Kganyago does indeed appear allergic to controlling those outflows, for as he told the International Monetary Fund in a major speech on July 11, “when sanctions were lifted at the end of apartheid, we looked forward to restoring access to global financial markets. We also appreciated that the end of sanctions did not mean the taps were open. Foreign investors all loved South Africa, but they would not invest based on warm feelings. And there was going to be a limit on how much investment we could attract, even with good policies.”

Yet, he continued, this condition led policy-makers to even further neo-liberal concessions to attract foreigners: “Interest rates would then have to rise to rebalance savings and investment, slowing growth.
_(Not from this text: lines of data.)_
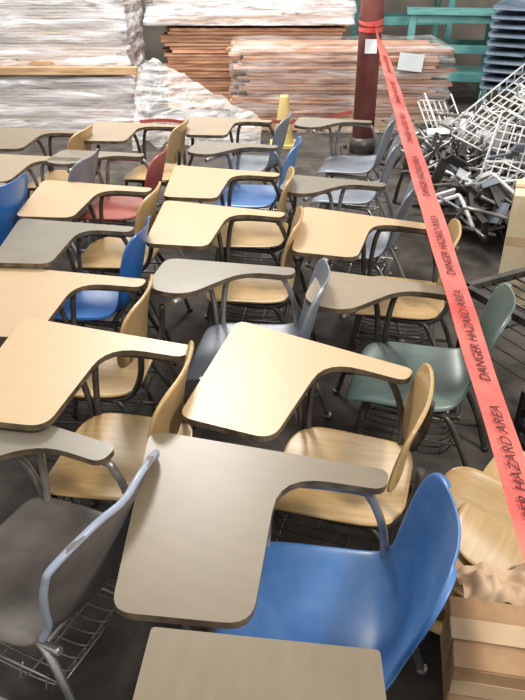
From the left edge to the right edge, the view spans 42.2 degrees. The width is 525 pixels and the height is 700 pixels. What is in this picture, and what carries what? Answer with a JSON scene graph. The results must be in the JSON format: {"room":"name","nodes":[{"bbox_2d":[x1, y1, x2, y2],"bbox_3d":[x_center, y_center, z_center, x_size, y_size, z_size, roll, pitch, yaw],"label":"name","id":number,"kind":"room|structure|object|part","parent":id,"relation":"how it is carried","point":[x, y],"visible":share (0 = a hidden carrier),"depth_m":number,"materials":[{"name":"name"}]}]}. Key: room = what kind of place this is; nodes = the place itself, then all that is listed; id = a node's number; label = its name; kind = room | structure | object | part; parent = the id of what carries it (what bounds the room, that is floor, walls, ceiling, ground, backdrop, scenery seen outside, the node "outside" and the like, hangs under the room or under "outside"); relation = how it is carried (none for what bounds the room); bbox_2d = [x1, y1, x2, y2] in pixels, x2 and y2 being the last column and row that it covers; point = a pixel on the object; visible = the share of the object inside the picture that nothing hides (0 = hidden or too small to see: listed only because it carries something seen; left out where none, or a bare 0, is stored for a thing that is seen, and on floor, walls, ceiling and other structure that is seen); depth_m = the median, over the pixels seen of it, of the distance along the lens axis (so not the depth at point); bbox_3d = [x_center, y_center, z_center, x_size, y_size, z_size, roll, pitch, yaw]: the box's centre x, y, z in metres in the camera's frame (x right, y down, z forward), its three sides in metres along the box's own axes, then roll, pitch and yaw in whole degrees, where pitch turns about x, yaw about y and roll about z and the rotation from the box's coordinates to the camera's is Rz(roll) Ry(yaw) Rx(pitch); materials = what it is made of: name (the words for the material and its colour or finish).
{"room":"warehouse","nodes":[
{"label":"warehouse","id":0,"kind":"room"},
{"bbox_2d":[0,72,524,699],"bbox_3d":[0.000,-0.964,5.254,16.000,0.100,18.000,0,31,0],"label":"floor","id":1,"kind":"structure","parent":0,"point":[110,670],"depth_m":3.28,"materials":[{"name":"concrete"}]},
{"bbox_2d":[0,173,37,268],"bbox_3d":[-1.516,-0.478,3.520,0.781,0.860,0.481,7,32,12],"label":"chair","id":2,"kind":"object","parent":1,"relation":"on","point":[13,195],"visible":0.46,"depth_m":3.29,"materials":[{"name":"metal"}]},
{"bbox_2d":[0,149,99,273],"bbox_3d":[-1.341,-0.771,4.062,0.836,0.804,0.549,5,31,9],"label":"chair","id":3,"kind":"object","parent":1,"relation":"on","point":[12,166],"visible":0.27,"depth_m":3.95,"materials":[{"name":"metal"}]},
{"bbox_3d":[-1.226,-0.734,4.102,0.616,0.700,0.462,5,31,9],"label":"frame","id":4,"kind":"part","parent":3,"relation":"part of","materials":[{"name":"metal"}]},
{"bbox_2d":[0,125,120,241],"bbox_3d":[-1.476,-1.115,4.650,0.836,0.789,0.549,5,31,9],"label":"chair","id":5,"kind":"object","parent":1,"relation":"on","point":[11,139],"visible":0.31,"depth_m":4.58,"materials":[{"name":"metal"}]},
{"bbox_3d":[-1.375,-1.158,4.644,0.412,0.044,0.416,5,31,9],"label":"seat","id":6,"kind":"part","parent":5,"relation":"part of","materials":[{"name":"brown wood"}]},
{"bbox_3d":[-1.187,-1.338,4.498,0.080,0.250,0.398,5,31,9],"label":"backrest","id":7,"kind":"part","parent":5,"relation":"part of","materials":[{"name":"brown wood"}]},
{"bbox_2d":[0,59,152,132],"bbox_3d":[-3.012,-2.979,7.914,3.322,0.613,1.285,0,31,0],"label":"stack","id":8,"kind":"object","parent":1,"relation":"on","point":[53,102],"visible":0.73,"depth_m":7.42,"materials":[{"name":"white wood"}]},
{"bbox_2d":[0,0,144,74],"bbox_3d":[-3.000,-3.757,7.468,3.340,1.169,1.342,0,31,0],"label":"stack","id":9,"kind":"object","parent":8,"relation":"on","point":[38,37],"visible":1,"depth_m":7.15,"materials":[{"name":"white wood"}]},
{"bbox_2d":[0,216,175,410],"bbox_3d":[-0.808,-0.200,3.106,0.714,0.809,0.504,3,31,6],"label":"chair","id":10,"kind":"object","parent":1,"relation":"on","point":[31,243],"visible":0.56,"depth_m":2.96,"materials":[{"name":"metal"}]},
{"bbox_3d":[-0.731,-0.144,3.115,0.554,0.705,0.416,3,31,6],"label":"frame","id":11,"kind":"part","parent":10,"relation":"part of","materials":[{"name":"metal"}]},
{"bbox_2d":[0,267,189,476],"bbox_3d":[-0.705,0.087,2.671,0.787,0.766,0.561,3,31,5],"label":"chair","id":12,"kind":"object","parent":1,"relation":"on","point":[25,293],"visible":0.48,"depth_m":2.59,"materials":[{"name":"wood"}]},
{"bbox_3d":[-0.636,0.069,2.625,0.412,0.042,0.416,3,31,5],"label":"seat","id":13,"kind":"part","parent":12,"relation":"part of","materials":[{"name":"brown wood"}]},
{"bbox_3d":[-0.446,-0.112,2.493,0.080,0.243,0.398,3,31,5],"label":"backrest","id":14,"kind":"part","parent":12,"relation":"part of","materials":[{"name":"brown wood"}]},
{"bbox_2d":[0,425,192,699],"bbox_3d":[-0.620,0.583,1.827,0.781,0.785,0.481,13,33,20],"label":"chair","id":15,"kind":"object","parent":1,"relation":"on","point":[56,555],"visible":0.8,"depth_m":1.74,"materials":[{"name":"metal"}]},
{"bbox_3d":[-0.364,0.447,1.600,0.141,0.318,0.438,13,33,20],"label":"edge trim","id":16,"kind":"part","parent":15,"relation":"part of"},
{"bbox_2d":[0,318,202,578],"bbox_3d":[-0.491,0.341,2.216,0.758,0.800,0.568,5,31,8],"label":"chair","id":17,"kind":"object","parent":1,"relation":"on","point":[44,364],"visible":0.59,"depth_m":2.11,"materials":[{"name":"metal"}]},
{"bbox_3d":[-0.441,0.334,2.148,0.412,0.044,0.416,5,31,8],"label":"seat","id":18,"kind":"part","parent":17,"relation":"part of","materials":[{"name":"brown wood"}]},
{"bbox_3d":[-0.428,0.409,2.191,0.616,0.710,0.462,5,31,8],"label":"frame","id":19,"kind":"part","parent":17,"relation":"part of","materials":[{"name":"metal"}]},
{"bbox_3d":[-0.254,0.150,2.003,0.085,0.256,0.403,5,31,8],"label":"backrest","id":20,"kind":"part","parent":17,"relation":"part of","materials":[{"name":"brown wood"}]},
{"bbox_2d":[17,180,192,341],"bbox_3d":[-0.827,-0.488,3.606,0.807,0.789,0.561,4,31,6],"label":"chair","id":21,"kind":"object","parent":1,"relation":"on","point":[52,200],"visible":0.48,"depth_m":3.48,"materials":[{"name":"metal"}]},
{"bbox_3d":[-0.748,-0.506,3.559,0.412,0.044,0.416,4,31,6],"label":"seat","id":22,"kind":"part","parent":21,"relation":"part of","materials":[{"name":"brown wood"}]},
{"bbox_3d":[-0.735,-0.433,3.601,0.616,0.700,0.462,4,31,6],"label":"frame","id":23,"kind":"part","parent":21,"relation":"part of","materials":[{"name":"metal"}]},
{"bbox_3d":[-0.559,-0.691,3.421,0.080,0.250,0.398,4,31,6],"label":"backrest","id":24,"kind":"part","parent":21,"relation":"part of","materials":[{"name":"brown wood"}]},
{"bbox_2d":[47,144,184,273],"bbox_3d":[-0.906,-0.841,4.180,0.779,0.803,0.511,3,31,5],"label":"chair","id":25,"kind":"object","parent":1,"relation":"on","point":[115,208],"visible":0.64,"depth_m":4.11,"materials":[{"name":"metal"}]},
{"bbox_2d":[85,119,202,225],"bbox_3d":[-0.852,-1.212,4.812,0.836,0.789,0.549,6,31,9],"label":"chair","id":26,"kind":"object","parent":1,"relation":"on","point":[103,132],"visible":0.57,"depth_m":4.70,"materials":[{"name":"metal"}]},
{"bbox_3d":[-0.749,-1.254,4.804,0.412,0.044,0.416,6,31,9],"label":"seat","id":27,"kind":"part","parent":26,"relation":"part of","materials":[{"name":"brown wood"}]},
{"bbox_3d":[-0.737,-1.181,4.846,0.616,0.700,0.462,6,31,9],"label":"frame","id":28,"kind":"part","parent":26,"relation":"part of","materials":[{"name":"metal"}]},
{"bbox_3d":[-0.562,-1.432,4.655,0.080,0.250,0.398,6,31,9],"label":"backrest","id":29,"kind":"part","parent":26,"relation":"part of","materials":[{"name":"brown wood"}]},
{"bbox_2d":[133,60,253,150],"bbox_3d":[-0.665,-2.517,6.957,1.313,0.789,0.620,0,31,0],"label":"plastic sheet","id":30,"kind":"object","parent":1,"relation":"on","point":[152,67],"visible":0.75,"depth_m":7.01,"materials":[{"name":"white plastic"}]},
{"bbox_2d":[146,201,318,380],"bbox_3d":[-0.126,-0.308,3.306,0.814,0.789,0.568,4,31,7],"label":"chair","id":31,"kind":"object","parent":1,"relation":"on","point":[177,225],"visible":0.57,"depth_m":3.17,"materials":[{"name":"wood"}]},
{"bbox_3d":[-0.047,-0.312,3.236,0.412,0.044,0.416,4,31,7],"label":"seat","id":32,"kind":"part","parent":31,"relation":"part of","materials":[{"name":"brown wood"}]},
{"bbox_3d":[-0.034,-0.239,3.278,0.616,0.700,0.462,4,31,7],"label":"frame","id":33,"kind":"part","parent":31,"relation":"part of","materials":[{"name":"metal"}]},
{"bbox_3d":[0.142,-0.495,3.095,0.080,0.250,0.398,4,31,7],"label":"backrest","id":34,"kind":"part","parent":31,"relation":"part of","materials":[{"name":"brown wood"}]},
{"bbox_2d":[164,165,307,318],"bbox_3d":[-0.137,-0.637,3.855,0.804,0.789,0.568,3,31,5],"label":"chair","id":35,"kind":"object","parent":1,"relation":"on","point":[186,183],"visible":0.66,"depth_m":3.74,"materials":[{"name":"metal"}]},
{"bbox_3d":[-0.061,-0.643,3.787,0.412,0.044,0.416,3,31,5],"label":"seat","id":36,"kind":"part","parent":35,"relation":"part of","materials":[{"name":"brown wood"}]},
{"bbox_3d":[-0.048,-0.571,3.830,0.616,0.700,0.462,3,31,5],"label":"frame","id":37,"kind":"part","parent":35,"relation":"part of","materials":[{"name":"metal"}]},
{"bbox_3d":[0.129,-0.830,3.652,0.080,0.250,0.398,3,31,5],"label":"backrest","id":38,"kind":"part","parent":35,"relation":"part of","materials":[{"name":"brown wood"}]},
{"bbox_2d":[151,258,330,451],"bbox_3d":[-0.077,0.038,2.716,0.740,0.804,0.493,4,31,7],"label":"chair","id":39,"kind":"object","parent":1,"relation":"on","point":[179,279],"visible":0.59,"depth_m":2.68,"materials":[{"name":"metal"}]},
{"bbox_2d":[186,112,295,214],"bbox_3d":[-0.188,-1.298,4.939,0.836,0.804,0.549,7,32,11],"label":"chair","id":40,"kind":"object","parent":1,"relation":"on","point":[198,126],"visible":0.65,"depth_m":4.88,"materials":[{"name":"metal"}]},
{"bbox_3d":[-0.073,-1.258,4.974,0.616,0.700,0.462,7,32,11],"label":"frame","id":41,"kind":"part","parent":40,"relation":"part of","materials":[{"name":"metal"}]},
{"bbox_2d":[188,136,300,267],"bbox_3d":[-0.101,-0.946,4.354,0.767,0.804,0.500,5,31,9],"label":"chair","id":42,"kind":"object","parent":1,"relation":"on","point":[248,196],"visible":0.53,"depth_m":4.31,"materials":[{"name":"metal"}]},
{"bbox_2d":[161,23,345,108],"bbox_3d":[-0.104,-3.695,8.795,2.301,0.933,0.916,0,31,0],"label":"stack","id":43,"kind":"object","parent":1,"relation":"on","point":[197,52],"visible":0.44,"depth_m":8.34,"materials":[{"name":"brown wood"}]},
{"bbox_2d":[143,0,356,25],"bbox_3d":[-0.154,-4.478,8.329,2.534,0.816,1.143,0,31,0],"label":"stack","id":44,"kind":"object","parent":43,"relation":"on","point":[167,12],"visible":1,"depth_m":8.01,"materials":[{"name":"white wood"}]},
{"bbox_2d":[133,627,385,699],"bbox_3d":[-0.027,1.023,1.068,0.484,0.814,0.889,1,31,2],"label":"chair","id":45,"kind":"object","parent":1,"relation":"on","point":[177,664],"visible":1,"depth_m":1.22,"materials":[{"name":"laminate"}]},
{"bbox_2d":[270,95,295,148],"bbox_3d":[0.220,-2.354,6.985,0.280,0.500,0.280,0,31,0],"label":"traffic cone","id":46,"kind":"object","parent":1,"relation":"on","point":[284,106],"visible":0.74,"depth_m":6.91,"materials":[{"name":"yellow plastic"}]},
{"bbox_2d":[114,432,460,691],"bbox_3d":[0.049,0.663,1.677,0.805,0.804,0.558,6,31,9],"label":"chair","id":47,"kind":"object","parent":1,"relation":"on","point":[199,550],"visible":0.85,"depth_m":1.59,"materials":[{"name":"metal"}]},
{"bbox_3d":[0.139,0.724,1.675,0.616,0.700,0.462,6,31,9],"label":"frame","id":48,"kind":"part","parent":47,"relation":"part of","materials":[{"name":"metal"}]},
{"bbox_2d":[182,322,434,652],"bbox_3d":[0.198,0.376,2.168,0.772,0.789,0.585,9,32,15],"label":"chair","id":49,"kind":"object","parent":1,"relation":"on","point":[259,376],"visible":0.76,"depth_m":2.04,"materials":[{"name":"metal"}]},
{"bbox_3d":[0.243,0.381,2.082,0.412,0.044,0.416,9,32,15],"label":"seat","id":50,"kind":"part","parent":49,"relation":"part of","materials":[{"name":"brown wood"}]},
{"bbox_3d":[0.255,0.455,2.122,0.616,0.700,0.462,9,32,15],"label":"frame","id":51,"kind":"part","parent":49,"relation":"part of","materials":[{"name":"metal"}]},
{"bbox_3d":[0.425,0.213,1.916,0.080,0.250,0.398,9,32,15],"label":"backrest","id":52,"kind":"part","parent":49,"relation":"part of","materials":[{"name":"brown wood"}]},
{"bbox_2d":[225,40,456,132],"bbox_3d":[0.829,-3.061,7.776,2.508,0.896,1.136,0,31,0],"label":"stack","id":53,"kind":"object","parent":1,"relation":"on","point":[318,77],"visible":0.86,"depth_m":7.36,"materials":[{"name":"brown wood"}]},
{"bbox_2d":[294,113,395,216],"bbox_3d":[0.594,-1.309,4.958,0.781,0.804,0.481,7,32,12],"label":"chair","id":54,"kind":"object","parent":1,"relation":"on","point":[335,164],"visible":0.82,"depth_m":4.91,"materials":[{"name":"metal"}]},
{"bbox_3d":[0.664,-1.251,4.962,0.616,0.700,0.462,7,32,12],"label":"frame","id":55,"kind":"part","parent":54,"relation":"part of","materials":[{"name":"metal"}]},
{"bbox_2d":[280,175,415,342],"bbox_3d":[0.456,-0.546,3.689,0.781,0.804,0.481,9,32,15],"label":"chair","id":56,"kind":"object","parent":1,"relation":"on","point":[308,187],"visible":0.44,"depth_m":3.64,"materials":[{"name":"laminate"}]},
{"bbox_3d":[0.524,-0.486,3.690,0.616,0.700,0.462,9,32,15],"label":"frame","id":57,"kind":"part","parent":56,"relation":"part of","materials":[{"name":"metal"}]},
{"bbox_2d":[305,134,401,275],"bbox_3d":[0.607,-0.962,4.381,0.568,0.804,0.462,7,32,12],"label":"shell chair","id":58,"kind":"object","parent":1,"relation":"on","point":[352,198],"visible":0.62,"depth_m":4.26,"materials":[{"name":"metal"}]},
{"bbox_3d":[0.607,-0.804,4.476,0.568,0.434,0.462,7,32,12],"label":"frame","id":59,"kind":"part","parent":58,"relation":"part of","materials":[{"name":"metal"}]},
{"bbox_2d":[339,134,384,159],"bbox_3d":[0.990,-2.037,6.768,0.400,0.180,0.400,0,31,0],"label":"base plate","id":60,"kind":"object","parent":1,"relation":"on","point":[357,147],"visible":0.72,"depth_m":6.68,"materials":[{"name":"metal"}]},
{"bbox_2d":[352,0,384,138],"bbox_3d":[0.990,-3.344,5.982,0.209,3.170,0.209,0,31,0],"label":"shaft","id":61,"kind":"object","parent":60,"relation":"on","point":[367,70],"visible":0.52,"depth_m":6.35,"materials":[{"name":"red paint"}]},
{"bbox_2d":[358,15,383,32],"bbox_3d":[0.990,-2.984,6.199,0.224,0.150,0.224,0,31,0],"label":"wrap","id":62,"kind":"object","parent":61,"relation":"attached to","point":[379,22],"visible":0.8,"depth_m":6.13,"materials":[{"name":"red plastic"}]},
{"bbox_2d":[365,39,376,53],"bbox_3d":[0.990,-2.766,6.196,0.110,0.120,0.003,0,31,0],"label":"paper tag","id":63,"kind":"object","parent":61,"relation":"attached to","point":[370,44],"visible":0.86,"depth_m":6.20,"materials":[{"name":"white paper"}]},
{"bbox_2d":[292,207,461,412],"bbox_3d":[0.539,-0.238,3.190,0.834,0.789,0.568,7,32,12],"label":"chair","id":64,"kind":"object","parent":1,"relation":"on","point":[322,233],"visible":0.56,"depth_m":3.06,"materials":[{"name":"wood"}]},
{"bbox_3d":[0.634,-0.164,3.154,0.616,0.700,0.462,7,32,12],"label":"frame","id":65,"kind":"part","parent":64,"relation":"part of","materials":[{"name":"metal"}]},
{"bbox_3d":[0.622,-0.238,3.113,0.412,0.044,0.416,7,32,12],"label":"seat","id":66,"kind":"part","parent":64,"relation":"part of","materials":[{"name":"brown wood"}]},
{"bbox_3d":[0.807,-0.411,2.955,0.080,0.250,0.398,7,32,12],"label":"backrest","id":67,"kind":"part","parent":64,"relation":"part of","materials":[{"name":"brown wood"}]},
{"bbox_2d":[350,0,455,89],"bbox_3d":[1.950,-4.506,9.659,1.400,1.435,0.750,-3,31,-4],"label":"workbench","id":68,"kind":"object","parent":1,"relation":"on","point":[401,18],"visible":0.41,"depth_m":9.57,"materials":[{"name":"teal metal"}]},
{"bbox_2d":[306,271,515,482],"bbox_3d":[0.520,0.121,2.578,0.781,0.804,0.481,10,32,15],"label":"chair","id":69,"kind":"object","parent":1,"relation":"on","point":[345,294],"visible":0.74,"depth_m":2.52,"materials":[{"name":"metal"}]},
{"bbox_3d":[0.587,0.182,2.577,0.616,0.700,0.462,10,32,15],"label":"frame","id":70,"kind":"part","parent":69,"relation":"part of","materials":[{"name":"metal"}]},
{"bbox_2d":[379,63,524,242],"bbox_3d":[2.067,-1.658,5.356,2.128,1.118,2.672,0,31,0],"label":"pile","id":71,"kind":"object","parent":1,"relation":"on","point":[476,166],"visible":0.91,"depth_m":4.93,"materials":[{"name":"metal"}]},
{"bbox_2d":[407,7,497,104],"bbox_3d":[2.400,-3.793,8.804,1.150,1.095,0.750,5,31,9],"label":"workbench","id":72,"kind":"object","parent":1,"relation":"on","point":[416,14],"visible":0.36,"depth_m":8.45,"materials":[{"name":"teal metal"}]},
{"bbox_2d":[429,451,524,634],"bbox_3d":[0.750,0.607,2.009,0.673,0.413,0.505,0,31,0],"label":"seats","id":73,"kind":"object","parent":1,"relation":"on","point":[490,564],"visible":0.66,"depth_m":1.98,"materials":[{"name":"wood"}]},
{"bbox_3d":[0.696,0.749,2.109,0.412,0.044,0.416,17,42,16],"label":"seat","id":74,"kind":"part","parent":73,"relation":"part of","materials":[{"name":"brown wood"}]},
{"bbox_3d":[0.656,0.588,1.987,0.412,0.044,0.416,26,78,4],"label":"seat","id":75,"kind":"part","parent":73,"relation":"part of","materials":[{"name":"brown wood"}]},
{"bbox_3d":[0.736,0.659,2.027,0.412,0.044,0.416,-8,16,-29],"label":"seat","id":76,"kind":"part","parent":73,"relation":"part of","materials":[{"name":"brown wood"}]},
{"bbox_3d":[0.797,0.528,2.016,0.416,0.044,0.412,36,63,10],"label":"seat","id":77,"kind":"part","parent":73,"relation":"part of","materials":[{"name":"brown wood"}]},
{"bbox_2d":[456,267,524,380],"bbox_3d":[1.500,-0.093,3.269,0.965,0.452,0.615,-15,34,-24],"label":"frame","id":78,"kind":"object","parent":1,"relation":"on","point":[518,317],"visible":0.51,"depth_m":3.21,"materials":[{"name":"grey metal"}]},
{"bbox_2d":[477,0,524,111],"bbox_3d":[2.824,-3.429,7.730,0.491,1.585,0.603,17,35,25],"label":"plastic chairs","id":79,"kind":"object","parent":1,"relation":"on","point":[505,53],"visible":0.94,"depth_m":7.63,"materials":[{"name":"plastic"}]},
{"bbox_2d":[496,179,524,305],"bbox_3d":[1.598,-0.617,3.945,0.367,0.655,0.327,11,33,17],"label":"cardboard box","id":80,"kind":"object","parent":1,"relation":"on","point":[513,255],"visible":0.78,"depth_m":3.83,"materials":[{"name":"beige cardboard"}]},
{"bbox_2d":[513,390,524,450],"bbox_3d":[1.300,0.347,2.635,0.516,0.350,0.360,-11,33,-17],"label":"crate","id":81,"kind":"object","parent":1,"relation":"on","point":[519,422],"visible":0.54,"depth_m":2.67,"materials":[{"name":"plastic"}]},
{"bbox_3d":[0.715,1.003,1.652,0.470,0.241,0.480,4,31,7],"label":"plastic tub","id":82,"kind":"object","parent":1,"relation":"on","visible":0},
{"bbox_2d":[440,596,524,699],"bbox_3d":[0.623,0.755,1.654,0.347,0.175,0.207,5,31,9],"label":"cardboard box","id":83,"kind":"object","parent":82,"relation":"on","point":[482,642],"visible":0.99,"depth_m":1.60,"materials":[{"name":"brown cardboard"}]},
{"bbox_3d":[0.549,1.148,0.817,0.280,0.850,0.280,0,31,0],"label":"barrier post","id":84,"kind":"object","parent":1,"relation":"on","visible":0},
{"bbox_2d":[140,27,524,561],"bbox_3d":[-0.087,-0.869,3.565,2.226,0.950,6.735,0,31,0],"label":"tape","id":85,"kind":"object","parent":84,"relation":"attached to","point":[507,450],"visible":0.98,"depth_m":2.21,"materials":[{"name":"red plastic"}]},
{"bbox_2d":[135,0,500,71],"bbox_3d":[0.000,-5.983,10.405,16.000,3.200,0.200,0,31,0],"label":"wall","id":86,"kind":"structure","parent":0,"point":[152,47],"depth_m":10.84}
]}
This was the core problem statement of the macroeconomic strategy adopted by the Mandela government in 1996. The goal was to attract more foreign savings, apply some fiscal discipline to improve the country’s investment profile and reduce government’s demands for savings, thereby permitting lower interest rates to allow more private sector investment.”

Although he claims the policy “worked,” nearly all the 1996 ‘Growth, Employment and Redistribution’ targets failed, with the exception of a lower budget deficit and lower-than-expected inflation. The economy suffered Decline, Unemployment and Polarisation Economics, as society and business – and Mandela, too – were duped by Treasury and the SARB.

Another mandate the SARB claims is to “regulate financial institutions and market infrastructures to promote and enhance their safety and soundness and support financial stability.” But not only has the rand been terribly unstable, but South Africa’s stock market has also suffered from having the highest sustained ‘Buffett Indicator’ of overvalued shares in relation to the economic output of any country in history.

Between 2000-20, that indicator tripled, while in the US, it doubled, and in the world, as a whole, it increased only 50%.

Forslund is correct to complain, “The truth is that the Reserve Bank is inflicting extreme pain on the poor to protect the financiers’ investments in the speculative financial sectors and to protect the interests of large creditors.”

The challenge for a genuinely democratic Reserve Bank – not one insulated from society thanks to its official “independence” and its ownership by commercial banks – in a future, more responsive government would be lower interest rates for ordinary people and tighter exchange controls to prevent a run on the currency.

Kganyago won bankers’ applause – and became chair of the policy-setting IMF monetary and financial policy committee – by adopting the opposite approach. And we’re all the worse off as a result.

* Professor Patrick Bond is Distinguished Professor and Director of the Centre for Social Change at the University of Johannesburg.